[THE PROBLEM]
Once you reach the line holding "Government license v3 (27, 1581, 103, 1591)", write out that line and every later one exactly, ending with the last line of the data; write nothing else.

[THE RECORDS]

=== Section Start ===

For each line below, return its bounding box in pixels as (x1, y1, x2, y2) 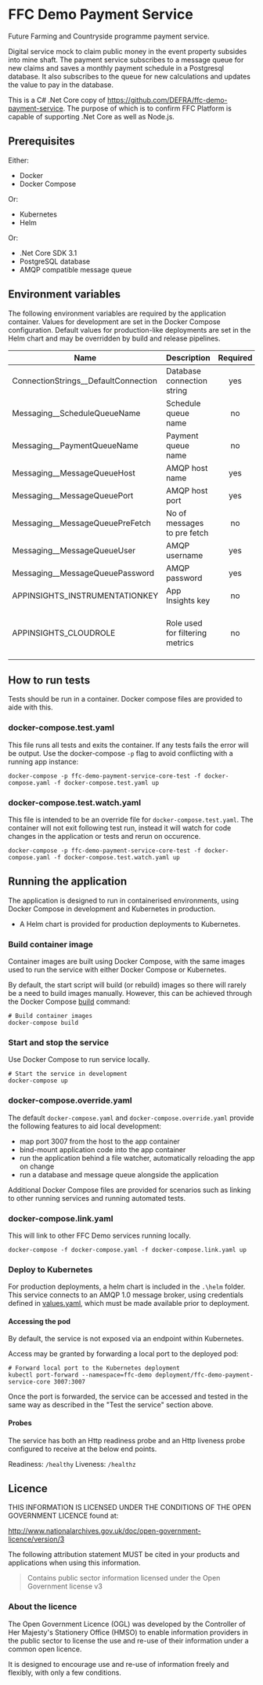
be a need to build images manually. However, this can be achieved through (8, 989, 253, 998)
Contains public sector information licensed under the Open (27, 1574, 221, 1583)
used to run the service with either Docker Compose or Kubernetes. (8, 965, 227, 975)
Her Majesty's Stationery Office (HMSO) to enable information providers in (8, 1627, 249, 1637)
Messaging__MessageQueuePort (12, 490, 134, 501)
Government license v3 (27, 1581, 103, 1591)
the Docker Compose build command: (8, 997, 131, 1006)
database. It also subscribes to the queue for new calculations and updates (8, 71, 250, 81)

=== Section End ===

[THE COMPLETED TASK]
Government license v3 (27, 1581, 103, 1591)
the Docker Compose build command: (8, 997, 131, 1006)
database. It also subscribes to the queue for new calculations and updates (8, 71, 250, 81)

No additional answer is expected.